Records for the exercise:
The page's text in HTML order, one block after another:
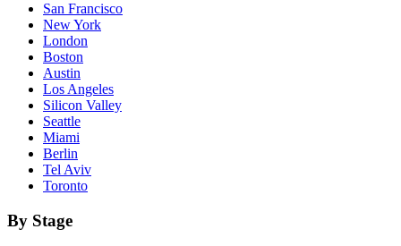
San Francisco
New York
London
Boston
Austin
Los Angeles
Silicon Valley
Seattle
Miami
Berlin
Tel Aviv
Toronto
By Stage
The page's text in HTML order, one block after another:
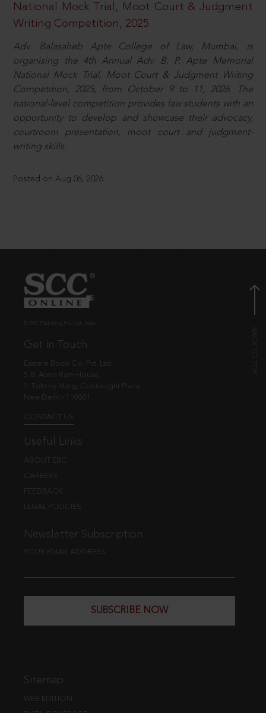
National Mock Trial, Moot Court & Judgment
Writing Competition, 2025
Adv. Balasaheb Apte College of Law, Mumbai, is
organising the 4th Annual Adv. B. P. Apte Memorial
National Mock Trial, Moot Court & Judgment Writing
Competition, 2025, from October 9 to 11, 2026. The
national-level competition provides law students with an
opportunity to develop and showcase their advocacy,
courtroom presentation, moot court and judgment-
writing skills.
Posted on Aug 06, 2026
Get in Touch
Eastern Book Co. Pvt. Ltd.
5-B, Atma Ram House,
1, Tolstoy Marg, Connaught Place
New Delhi - 110001
CONTACT US
Useful Links
ABOUT EBC
CAREERS
FEEDBACK
LEGAL POLICIES
Newsletter Subscription
YOUR EMAIL ADDRESS
SUBSCRIBE NOW
Sitemap
WEB EDITION
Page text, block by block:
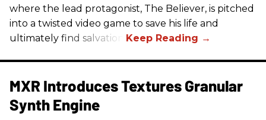
where the lead protagonist, The Believer, is pitched
into a twisted video game to save his life and
ultimately find salvation.
MXR Introduces Textures Granular
Synth Engine
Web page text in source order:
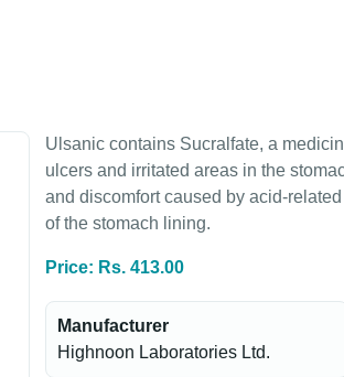
Ulsanic contains Sucralfate, a
ulcers and irritated areas in the
and discomfort caused by acid-
of the stomach lining.
Price: Rs. 413.00
Manufacturer
Highnoon Laboratories Ltd.
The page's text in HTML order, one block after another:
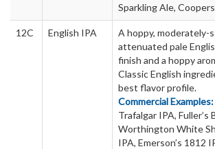
Sparkling Ale,
12C English IPA
A hoppy, moderately-
attenuated pale
finish and a hoppy
Classic English
best flavor profile.
Commercial Examples:
Trafalgar IPA, Fuller’s
Worthington White
IPA, Emerson’s 1812
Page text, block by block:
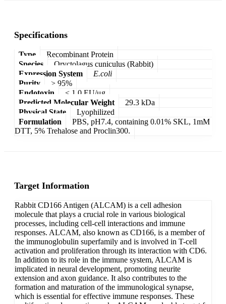
Specifications
Type
Recombinant Protein
Species
Oryctolagus cuniculus (Rabbit)
Expression System
E.coli
Purity
> 95%
Endotoxin
< 1.0 EU/μg
Predicted Molecular Weight
29.3 kDa
Physical State
Lyophilized
Formulation
PBS, pH7.4, containing 0.01% SKL, 1mM
DTT, 5% Trehalose and Proclin300.
Target Information
Rabbit CD166 Antigen (ALCAM) is a cell adhesion
molecule that plays a crucial role in various biological
processes, including cell-cell interactions and immune
responses. ALCAM, also known as CD166, is a member of
the immunoglobulin superfamily and is involved in T-cell
activation and proliferation through its interaction with CD6.
In addition to its role in the immune system, ALCAM is
implicated in neural development, promoting neurite
extension and axon guidance. It also contributes to the
formation and maturation of the immunological synapse,
which is essential for effective immune responses. These
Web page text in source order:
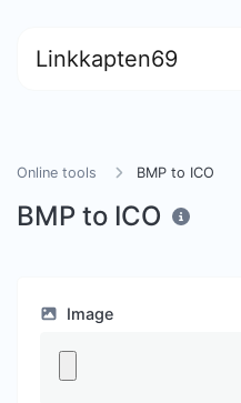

To do:
Exactly the lines from the one containing "Recombinant Protein" through the last line of the material above, both included and free of pictures, should make up your answer, please.

Task answer:
Recombinant Protein
Species
Oryctolagus cuniculus (Rabbit)
Expression System
E.coli
Purity
> 95%
Endotoxin
< 1.0 EU/μg
Predicted Molecular Weight
29.3 kDa
Physical State
Lyophilized
Formulation
PBS, pH7.4, containing 0.01% SKL, 1mM
DTT, 5% Trehalose and Proclin300.
Target Information
Rabbit CD166 Antigen (ALCAM) is a cell adhesion
molecule that plays a crucial role in various biological
processes, including cell-cell interactions and immune
responses. ALCAM, also known as CD166, is a member of
the immunoglobulin superfamily and is involved in T-cell
activation and proliferation through its interaction with CD6.
In addition to its role in the immune system, ALCAM is
implicated in neural development, promoting neurite
extension and axon guidance. It also contributes to the
formation and maturation of the immunological synapse,
which is essential for effective immune responses. These
Web page text in source order:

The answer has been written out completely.